One is not left defenseless, however, because although it may not initially seem so, the power of forgiveness is powerfully compelling to the forgiven. Let a person know that they are truly forgiven, and a whole lifetime of change may not pay the debt of gratitude. In this exchange of forgiveness, the lover is transformed away from the natural instinct to hurt and becomes more Christlike. Meanwhile, the forgiven is either transformed by the touch of grace or, at the very least, not provoked into any further action by receiving fresh violence.

Elphinstone’s insight also casts new light on the traditional narratives of sin, salvation, and redemption. Seen in light of evolution, the event of Jesus on the cross comes into sharper focus. What did Jesus do in that momentous act? He took the full painful consequences of the evolutionary journey in which humans were, by necessity, emerged. He embraced the vulnerability of love, absorbed every pain that evil and human cruelty could muster, and he chose forgiveness. By this choice, he conquered the desires that in humans had been turned to evil. If humans were not in a muddle because of a sin in the Garden of Eden, they were still hopelessly bound to the strong impulses that overwhelmed their ability to turn pain and its consequent passions into love.

Jesus on the cross, to borrow an analogy from Paul Fiddes, became like the first man to scale a previously impassable mountain path. Once the terrain was traversed and conquered, Christ became the guide for all who would follow him. He made a way where there was none, and his Spirit continues that work today. Christians must now take up their cross and follow Jesus in the same path of sacrificial love.

From this evolutionary perspective, the ubiquity of pain in the world is not an argument against the love or goodness of God. Rather, it is the key to understanding our high calling of love.
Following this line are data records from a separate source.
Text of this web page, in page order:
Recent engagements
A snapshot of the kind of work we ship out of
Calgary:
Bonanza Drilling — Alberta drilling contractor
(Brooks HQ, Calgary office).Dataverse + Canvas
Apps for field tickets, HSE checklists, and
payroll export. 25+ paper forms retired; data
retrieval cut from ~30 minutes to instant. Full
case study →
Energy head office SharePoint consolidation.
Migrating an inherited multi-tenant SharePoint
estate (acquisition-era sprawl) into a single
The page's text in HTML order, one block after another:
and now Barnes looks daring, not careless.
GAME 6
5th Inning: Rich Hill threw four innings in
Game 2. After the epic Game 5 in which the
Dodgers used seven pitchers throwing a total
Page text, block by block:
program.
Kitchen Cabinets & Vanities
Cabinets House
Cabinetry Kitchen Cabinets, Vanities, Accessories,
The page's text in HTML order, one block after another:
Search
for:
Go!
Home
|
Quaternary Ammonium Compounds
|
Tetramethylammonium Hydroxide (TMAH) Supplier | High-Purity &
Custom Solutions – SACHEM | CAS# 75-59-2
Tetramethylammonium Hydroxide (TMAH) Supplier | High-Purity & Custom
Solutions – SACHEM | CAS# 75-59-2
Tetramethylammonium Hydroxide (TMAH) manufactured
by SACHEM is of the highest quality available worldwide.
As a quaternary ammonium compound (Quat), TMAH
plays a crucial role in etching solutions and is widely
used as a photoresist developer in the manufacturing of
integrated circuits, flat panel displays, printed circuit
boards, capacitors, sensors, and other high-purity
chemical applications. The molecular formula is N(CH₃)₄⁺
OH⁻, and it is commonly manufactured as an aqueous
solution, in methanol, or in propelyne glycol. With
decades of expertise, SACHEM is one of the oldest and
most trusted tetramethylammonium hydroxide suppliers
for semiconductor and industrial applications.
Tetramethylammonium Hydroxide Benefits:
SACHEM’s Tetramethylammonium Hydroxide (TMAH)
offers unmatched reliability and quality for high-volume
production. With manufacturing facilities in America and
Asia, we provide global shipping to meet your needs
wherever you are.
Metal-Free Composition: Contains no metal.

When we are in pain, more than any other moment, our passions are invoked and shaped. When our pain leads us to violence, hate, or revenge, our desires turn to evil. If instead, in the moment of pain, we choose to forgive, the power of pain is broken. It is not passed on in aggression or turned upon the self in shame. Forgiveness is the ultimate defeat of evil and freedom from it. While we may still be in pain, we may also find joy in the transformation of love. There is redemption in finding that without retaliation we can relinquish the role of victim and become the victor. The pain of the transformation is correlated with the joy that comes with the new power of love and the possibility of healing, both for oneself and for the broken relationship.
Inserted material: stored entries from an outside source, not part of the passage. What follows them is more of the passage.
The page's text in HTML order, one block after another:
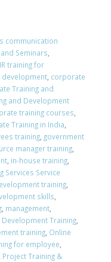
communication
Seminars
training for
corporate
Training and
and Development
training courses
Training in India
training government
manager training
in-house training
Services Service
training
skills
management
Development Training
training Online
for employee
Project Training &

The path of love is a longer, harder road than the simple one of survival called for by evolution. Think of a grain of wheat on an evolutionary path: it simply falls to the ground and dies. The grain chosen to be bread, however, has a much more arduous path. It must be cut, threshed, ground, kneaded, and placed in the fire before its final transformation. Love is the gift of divine grace in our life, but no path is harder than the path of true love. It “bears all things, believes all things, hopes all things, endures all things” (1 Cor. 13:7). The love that will not bear pain is no love at all, and forgiveness where no pain has been suffered is not forgiveness.
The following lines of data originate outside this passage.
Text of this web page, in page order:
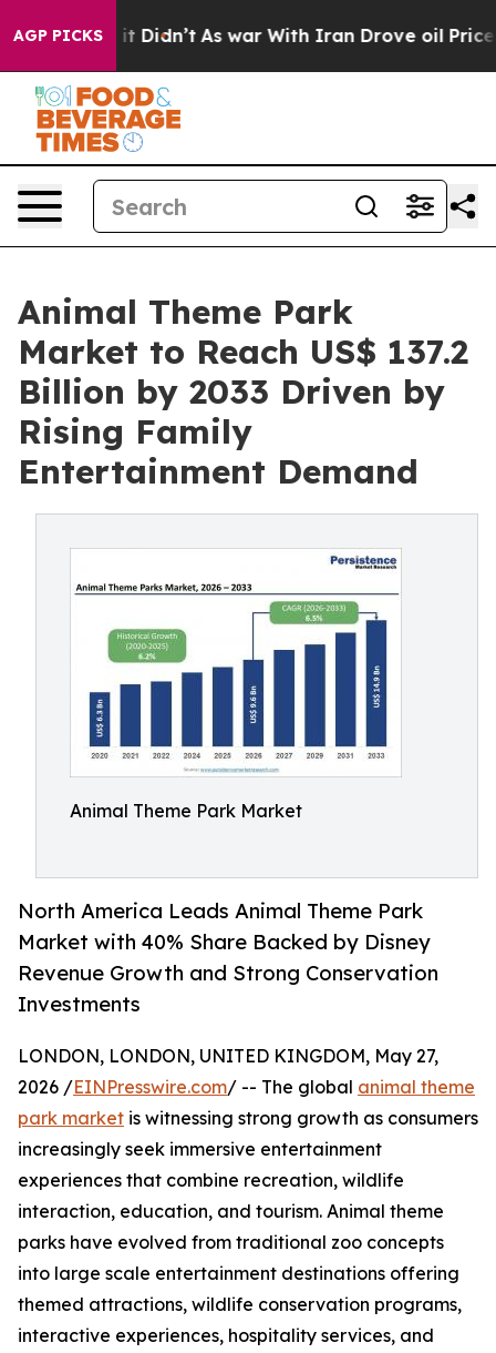
AGP PICKS
it Didn’t As war With Iran Drove oil Prices
Animal Theme Park
Market to Reach US$ 137.2
Billion by 2033 Driven by
Rising Family
Entertainment Demand
Animal Theme Park Market
North America Leads Animal Theme Park
Market with 40% Share Backed by Disney
Revenue Growth and Strong Conservation
Investments
LONDON, LONDON, UNITED KINGDOM, May 27,
2026 /EINPresswire.com/ -- The global animal theme
park market is witnessing strong growth as consumers
increasingly seek immersive entertainment
experiences that combine recreation, wildlife
interaction, education, and tourism. Animal theme
parks have evolved from traditional zoo concepts
into large scale entertainment destinations offering
themed attractions, wildlife conservation programs,
interactive experiences, hospitality services, and

It is not often that the study of biology leads to deep spiritual insight. But Elphinstone shows us how the evolutionary narrative works not against but with the Christian narrative of redemption. In light of evolution, the existence of violence and hatred in the world appears not as an insoluble theological riddle but the outcome of a long and necessary process that is still in development. The bitter raw products of evolution are slowly being brought to transcend evolution itself. We are, through the painful process of forgiveness, being transformed into the image and likeness of Christ.